There was such beauty in the fact that the characters never spoke, and the story was only told via a narrator, which enhanced the “storybook feel” of the film, and made it easy for the youngest of pre-speech children to understand, just by looking at the images and actions of the characters.
K needed a toilet break, and I was suitably impressed by the thoughtfulness at providing a stool at the washbasin! So impressed I had to chronicle it. Well done, SAM folks!
Next was this boxy space, which was also simple but enjoyable for my kids.
Something for everyone – B enjoyed prying the boxes out
K enjoyed doodling, writing, creating with papa.
K putting her creation back, thus contributing to the overall art. I thought that it was quite clever to use boxes, since there are 6 surfaces to decorate. lots of space for lots of children to participate.
Spot our box?
Personally, I enjoyed the pithy sayings. And particularly agreed with the one above (there were 2-3 others). To paraphrase the good book, what’s the use of all the knowledge in the world if you lose your imagination? Such a precious, rare, under-valued commodity in our society of awards, conformity and rote-learning.
The next room was the “dress me up” velcro area, which I
was not interested in forgot to take photos of, since we had interacted with that last year. K had fun sticking stuff around, and B tried to steal escape with some cake decor pieces. All restituted, for the record. : )
On the highest floor (fourth), was 5QU1D (hope i got that right). It lights up in various colour intensities according to a motion sensor. Ok, that’s totally unromantic. The story is that it gets ‘happier’ when more friends come near to it, though the ‘boundary rope’ was meant to keep it from becoming too friendly and coming to touch the kiddies.
Nice installation in a dark, calming space. A bit of modern art i guess.
Our last stop was this ultravoilet light space, where kids can participate by folding origami flowers, butterflies, foilage and adding them to the walls.
K I learnt how to fold a butterfly! Her favourite part was to stand on the bench and show me how tall she was (“I can touch the leaves, mummy! See?” “oh yes, WOW! you’re soooooooo tall now!!”)

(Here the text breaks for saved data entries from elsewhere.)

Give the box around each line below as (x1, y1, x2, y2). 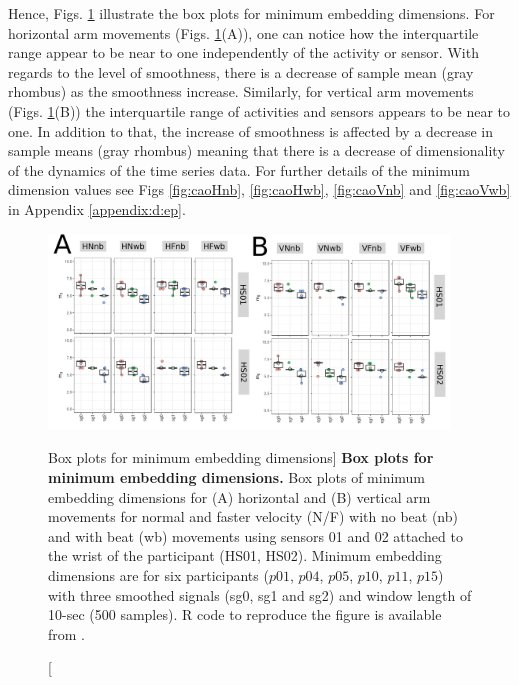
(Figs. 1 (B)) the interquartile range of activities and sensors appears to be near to (8, 100, 510, 121)
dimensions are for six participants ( (48, 564, 269, 585)
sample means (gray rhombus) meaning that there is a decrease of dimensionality (8, 140, 505, 161)
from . (48, 623, 86, 644)
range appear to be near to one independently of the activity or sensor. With (8, 42, 479, 63)
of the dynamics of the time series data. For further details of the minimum (8, 159, 470, 180)
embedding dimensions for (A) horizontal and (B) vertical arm (48, 486, 431, 507)
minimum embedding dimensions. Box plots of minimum (48, 467, 426, 487)
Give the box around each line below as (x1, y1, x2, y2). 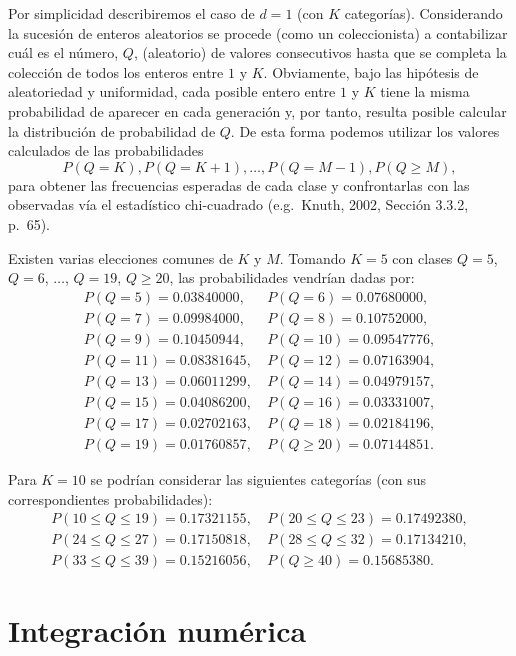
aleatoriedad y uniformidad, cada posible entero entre (8, 81, 336, 102)
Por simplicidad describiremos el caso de (8, 3, 255, 23)
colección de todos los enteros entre (8, 61, 224, 82)
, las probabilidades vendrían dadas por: (169, 267, 415, 288)
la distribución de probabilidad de (8, 120, 216, 141)
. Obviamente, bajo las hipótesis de (263, 61, 479, 82)
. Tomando (279, 247, 346, 268)
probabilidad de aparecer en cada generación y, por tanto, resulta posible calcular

All in all, it was a great way to spend a morning, and I must count this as one of the outings that the kids really enjoyed. I used to think that there’d be crowds on weekends, but last year there were hordes from at least one childcare centre on the weekday I went, so much for weekdays. Perhaps it was also because we went very late into the season, and most families had already gone. So we had a lot of space to ourselves, hardly had to queue for anything or wait for table space to craft. Whilst it was not deserted, there were just the right number of visitors to create a relaxed yet not lonesome atmosphere.